Do you have chronic pain? Do you feel it in one particular spot or has it started in one place and now it feels like it’s affecting other parts of your body? Do you ever wonder about what sitting all day at your desk, which seems to be rather insignificant, does to your body?
Take a moment to grab a piece of your clothes and gently pull up. What happens?
For that moment you are holding your shirt or pants, take a look at what is happening around the pull. Now imagine you continue to hold that for a day, a month a year that same exact way.
More than likely you won’t be able to wear that shirt or pants anymore because you have stretched it and it is not going to fit right anymore. What would happen inside our bodies is that tissue will grow and change to correct the imbalance of that “pull”. Our body wants to correct itself and adapt.
This is exactly what can happen inside your body when you tense up and something called the fascia acts inside your body just like your clothes would on the outside.
What is the fascia you might ask?
It’s the connective tissue that literally touches everything inside of our anatomy, and therefore affects EVERYTHING in our bodies. There are multiple layers of fascia and when performing massage (up until this point) we have been mostly working with the superficial layer.
When you hear of myofascial work, that simply means that you are receiving work that is focusing on the connective tissue associated with muscle.
Fascia connects more than just muscle, it runs throughout your whole body.
When you get a massage or body treatment and it is really good, it can last about 72 hours, but if you perform the appropriate exercises and/or movements the effects of a message can last much longer.
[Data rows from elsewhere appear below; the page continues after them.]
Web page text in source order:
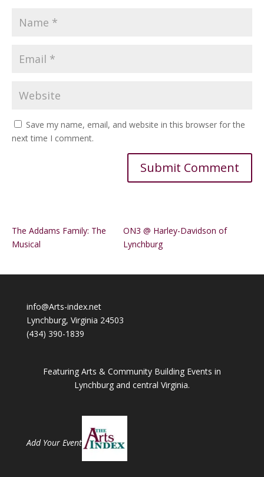
Save my name, email, and website in this browser for the
next time I comment.
The Addams Family: The
Musical
ON3 @ Harley-Davidson of
Lynchburg
info@Arts-index.net
Lynchburg, Virginia 24503
(434) 390-1839
Featuring Arts & Community Building Events in
Lynchburg and central Virginia.
Add Your Event
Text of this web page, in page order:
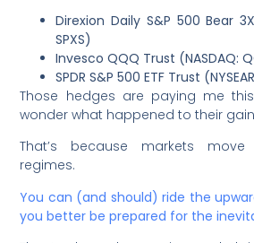
Direxion Daily S&P 500 Bear 3X
SPXS)
Invesco QQQ Trust (NASDAQ:
SPDR S&P 500 ETF Trust
Those hedges are paying me
wonder what happened to their
That’s because markets
regimes.
You can (and should) ride the
you better be prepared for the
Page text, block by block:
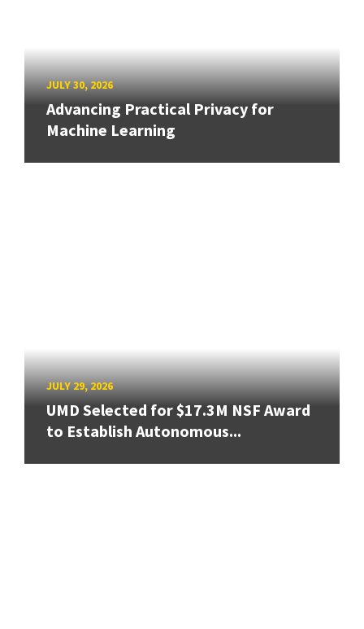
JULY 30, 2026
Advancing Practical Privacy for
Machine Learning
JULY 29, 2026
UMD Selected for $17.3M NSF Award
to Establish Autonomous...
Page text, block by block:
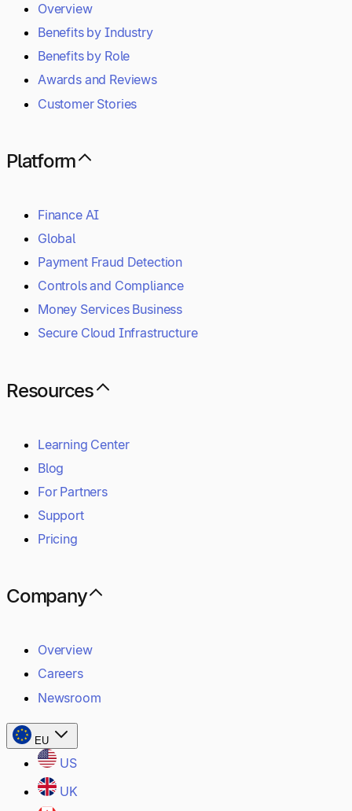
Overview
Benefits by Industry
Benefits by Role
Awards and Reviews
Customer Stories
Platform
Finance AI
Global
Payment Fraud Detection
Controls and Compliance
Money Services Business
Secure Cloud Infrastructure
Resources
Learning Center
Blog
For Partners
Support
Pricing
Company
Overview
Careers
Newsroom
EU
US
UK
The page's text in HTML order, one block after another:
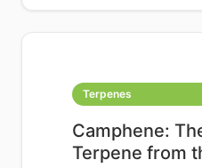
Terpenes
Camphene:
Terpene from
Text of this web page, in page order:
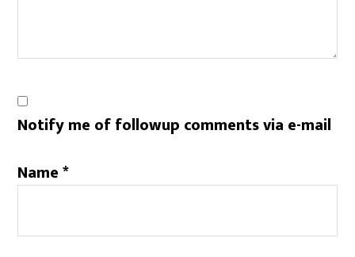
Notify me of followup comments via e-mail
Name*
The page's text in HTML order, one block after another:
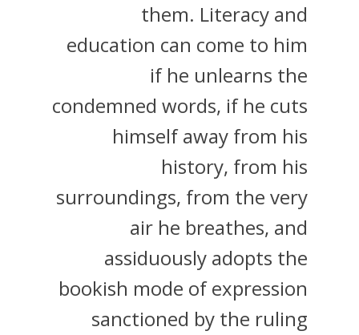
them. Literacy and
education can come to him
if he unlearns the
condemned words, if he cuts
himself away from his
history, from his
surroundings, from the very
air he breathes, and
assiduously adopts the
bookish mode of expression
sanctioned by the ruling
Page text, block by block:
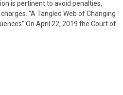
is pertinent to avoid penalties,
“A Tangled Web of Changing
On April 22, 2019 the Court of
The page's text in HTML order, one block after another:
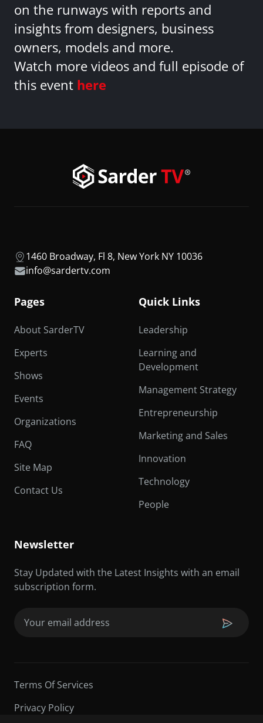
on the runways with reports and
insights from designers, business
owners, models and more.
Watch more videos and full episode of
this event here
1460 Broadway, Fl 8, New York NY 10036
info@sardertv.com
Pages
About SarderTV
Experts
Shows
Events
Organizations
FAQ
Site Map
Contact Us
Quick Links
Leadership
Learning and
Development
Management Strategy
Entrepreneurship
Marketing and Sales
Innovation
Technology
People
Newsletter
Stay Updated with the Latest Insights with an email
subscription form.
Terms Of Services
Privacy Policy
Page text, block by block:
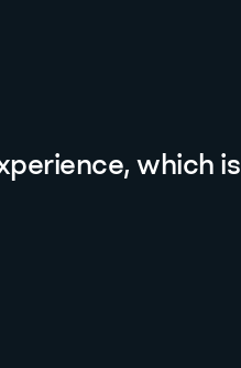
which is
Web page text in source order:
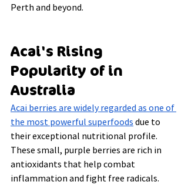
Perth and beyond.
Acai's Rising
Popularity of in
Australia
Acai berries are widely regarded as one of
the most powerful superfoods due to
their exceptional nutritional profile.
These small, purple berries are rich in
antioxidants that help combat
inflammation and fight free radicals.
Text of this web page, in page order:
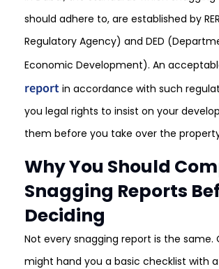
should adhere to, are established by
Regulatory Agency) and DED
Economic Development). An
report in accordance with such
you legal rights to insist on your
them before you take over the
Why You Should
Snagging Reports
Deciding
Not every snagging report is the
might hand you a basic checklist with
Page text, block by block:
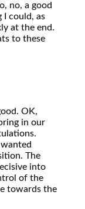
no, a good
I could, as
at the end.
to these
OK,
in our
The
into
of the
towards the
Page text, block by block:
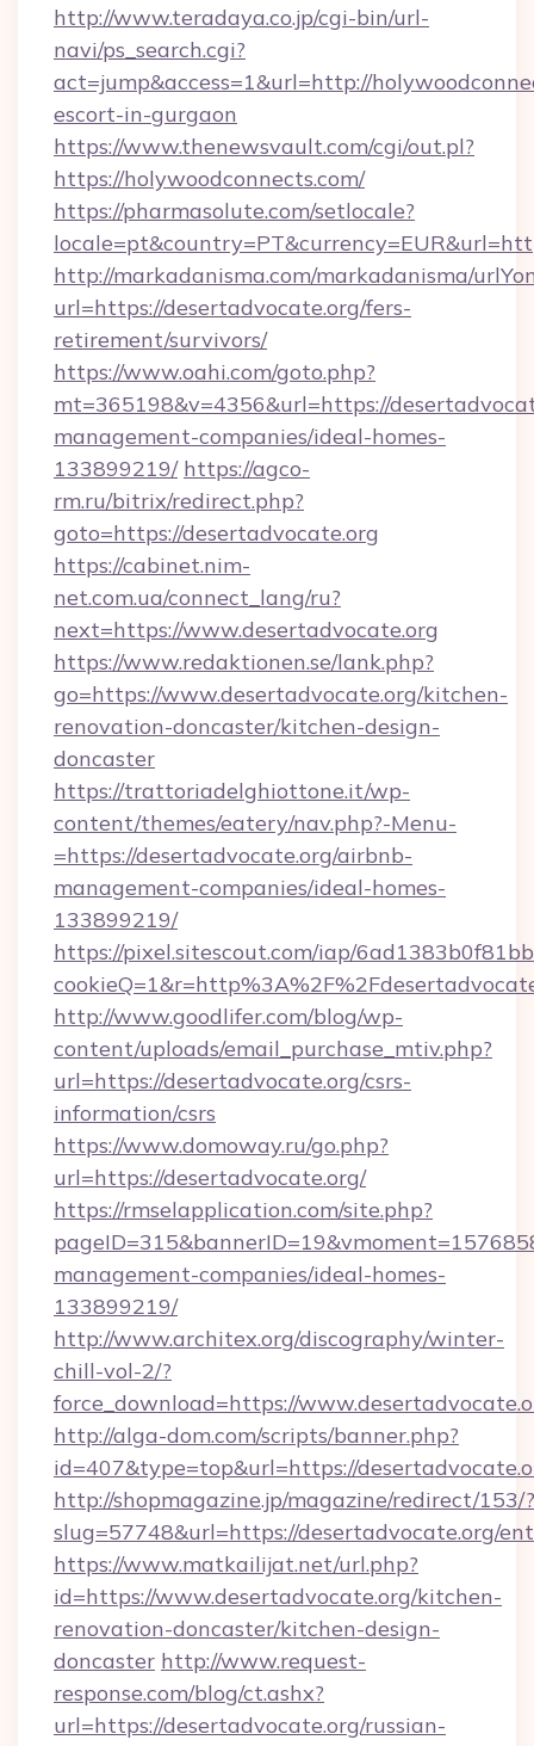
http://www.teradaya.co.jp/cgi-bin/url-
navi/ps_search.cgi?
act=jump&access=1&url=http://
escort-in-gurgaon
https://www.thenewsvault.com/cgi/out.pl?
https://holywoodconnects.com/
https://pharmasolute.com/setlocale?
http://markadanisma.com/markadanisma/
url=https://desertadvocate.org/fers-
retirement/survivors/
https://www.oahi.com/goto.php?
mt=365198&v=4356&url=https://
management-companies/ideal-homes-
133899219/ https://agco-
rm.ru/bitrix/redirect.php?
goto=https://desertadvocate.org
https://cabinet.nim-
net.com.ua/connect_lang/ru?
next=https://www.desertadvocate.org
https://www.redaktionen.se/lank.php?
go=https://www.desertadvocate.org/kitchen-
renovation-doncaster/kitchen-design-
doncaster
https://trattoriadelghiottone.it/wp-
content/themes/eatery/nav.php?-Menu-
=https://desertadvocate.org/airbnb-
management-companies/ideal-homes-
133899219/
https://pixel.sitescout.com/iap/
http://www.goodlifer.com/blog/wp-
content/uploads/email_purchase_mtiv.php?
url=https://desertadvocate.org/csrs-
information/csrs
https://www.domoway.ru/go.php?
url=https://desertadvocate.org/
https://rmselapplication.com/site.php?
management-companies/ideal-homes-
133899219/
http://www.architex.org/discography/winter-
chill-vol-2/?
force_download=https://
http://alga-dom.com/scripts/banner.php?
id=407&type=top&url=https://
http://shopmagazine.jp/magazine/redirect/153/?
slug=57748&url=https://desertadvocate.org/
https://www.matkailijat.net/url.php?
id=https://www.desertadvocate.org/kitchen-
renovation-doncaster/kitchen-design-
doncaster http://www.request-
response.com/blog/ct.ashx?
url=https://desertadvocate.org/russian-
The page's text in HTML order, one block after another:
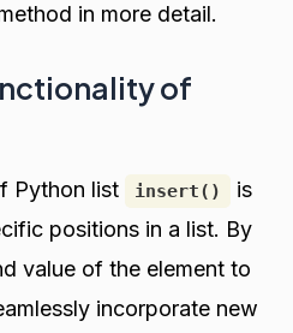
in more detail.
of
Python list insert()
is
positions in a list. By
value of the element to
incorporate new
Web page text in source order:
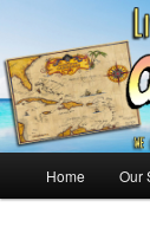
primary
contentSailing
Sailing the
Home Our
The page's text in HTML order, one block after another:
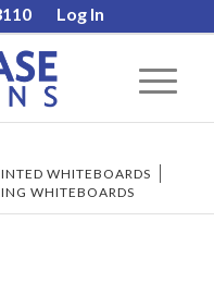
Log In
WHITEBOARDS
WHITEBOARDS

In 2013 I took an introductory course in structural integration, which explores this concept of working with the fascial system.
My certification in Orthopedic Massage did touch on some of this work, but it was great to get a deeper understanding of where James Waslaski (my guru for orthomassage) got his background to develop the work that I learned.
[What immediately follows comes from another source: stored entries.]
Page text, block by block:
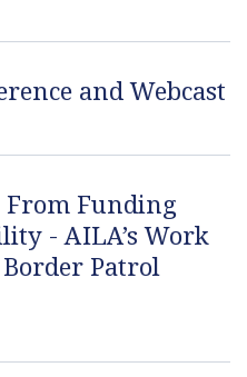
and Webcast
Funding
- AILA’s Work
Patrol
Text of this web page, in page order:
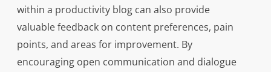
within a productivity blog can also provide
valuable feedback on content preferences, pain
points, and areas for improvement. By
encouraging open communication and dialogue
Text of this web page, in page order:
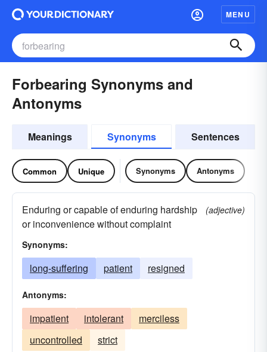
MENU
Forbearing Synonyms and
Antonyms
Meanings Synonyms Sentences
Common Unique Synonyms Antonyms
Enduring or capable of enduring hardship
or inconvenience without complaint
(adjective)
Synonyms:
long-suffering patient resigned
Antonyms:
impatient intolerant
merciless
uncontrolled
strict
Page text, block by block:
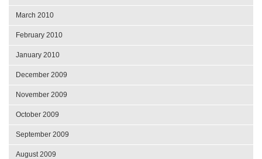
March 2010
February 2010
January 2010
December 2009
November 2009
October 2009
September 2009
August 2009
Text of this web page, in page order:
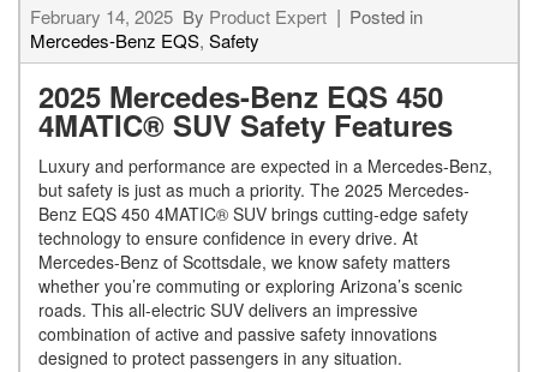
February 14, 2025 By Product Expert
Posted in
Mercedes-Benz EQS, Safety
2025 Mercedes-Benz EQS 450
4MATIC® SUV Safety Features
Luxury and performance are expected in a Mercedes-Benz,
but safety is just as much a priority. The 2025 Mercedes-
Benz EQS 450 4MATIC® SUV brings cutting-edge safety
technology to ensure confidence in every drive. At
Mercedes-Benz of Scottsdale, we know safety matters
whether you’re commuting or exploring Arizona’s scenic
roads. This all-electric SUV delivers an impressive
combination of active and passive safety innovations
designed to protect passengers in any situation.
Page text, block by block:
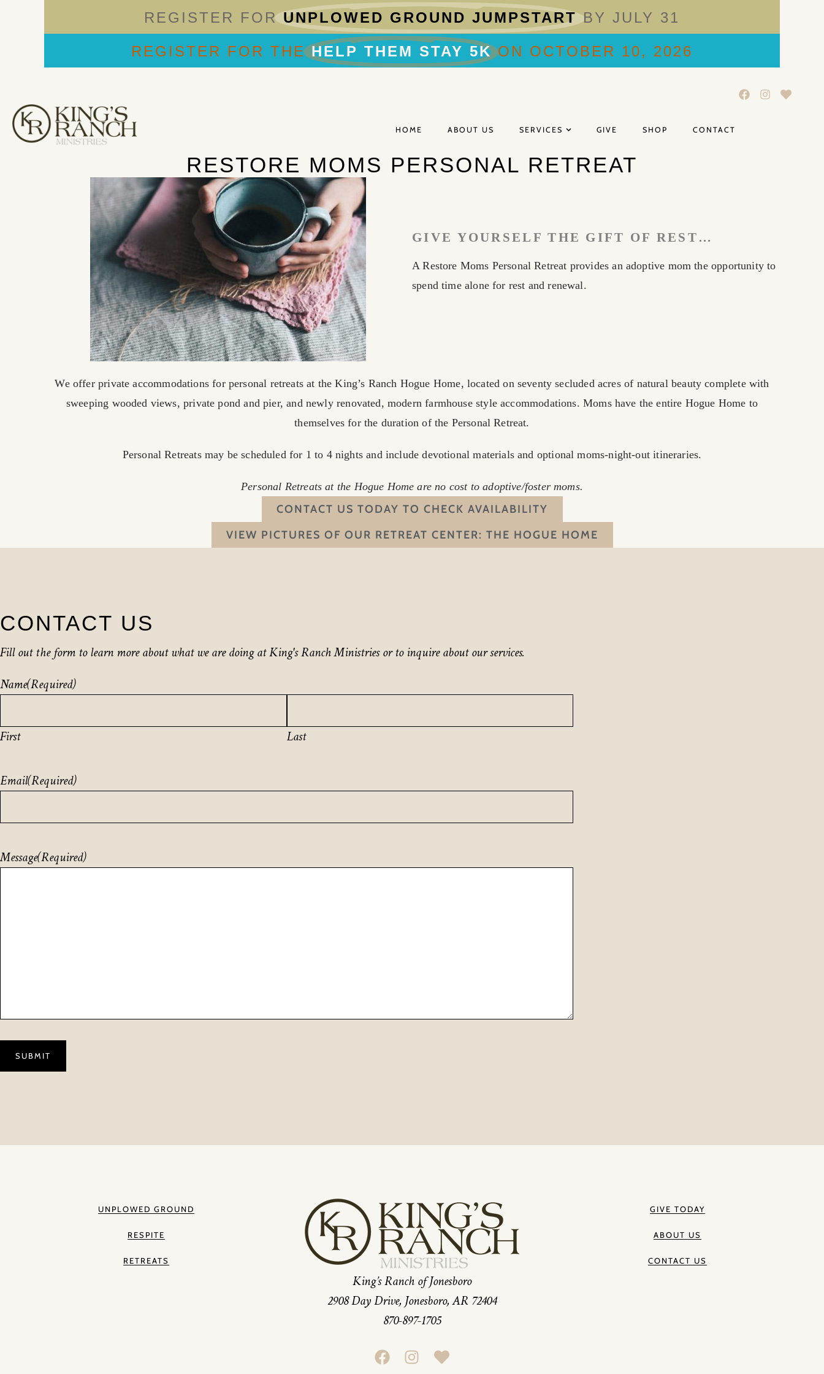
REGISTER FOR UNPLOWED GROUND JUMPSTART BY JULY 31
REGISTER FOR THE HELP THEM STAY 5K ON OCTOBER 10, 2026
HOME ABOUT US SERVICES GIVE SHOP CONTACT
RESTORE MOMS PERSONAL RETREAT
GIVE YOURSELF THE GIFT OF REST…
A Restore Moms Personal Retreat provides an adoptive mom the opportunity to
spend time alone for rest and renewal.
We offer private accommodations for personal retreats at the King’s Ranch Hogue Home, located on seventy secluded acres of natural beauty complete with
sweeping wooded views, private pond and pier, and newly renovated, modern farmhouse style accommodations. Moms have the entire Hogue Home to
themselves for the duration of the Personal Retreat.
Personal Retreats may be scheduled for 1 to 4 nights and include devotional materials and optional moms-night-out itineraries.
Personal Retreats at the Hogue Home are no cost to adoptive/foster moms.
CONTACT US TODAY TO CHECK AVAILABILITY
VIEW PICTURES OF OUR RETREAT CENTER: THE HOGUE HOME
CONTACT US
Fill out the form to learn more about what we are doing at King's Ranch Ministries or to inquire about our services.
Name(Required)
First Last
Email(Required)
Message(Required)
UNPLOWED GROUND
RESPITE
RETREATS
King’s Ranch of Jonesboro
2908 Day Drive, Jonesboro, AR 72404
870-897-1705
GIVE TODAY
ABOUT US
CONTACT US

It makes me realize that I can’t get caught up in the symptoms that clients are reporting when they come to see me. The whole body needs to be assessed and addressed. More often than not the client will be telling me where it hurts and wants me to just get right to rubbing that specific spot.
Have you ever had an experience when you have gone for a massage and the massage therapist has worked on your “hot spot” and had lasting relief? Any relief? Did you have an adverse reaction? What about if you went in and told your “hot spot” and didn’t even really touch it much? What was the outcome?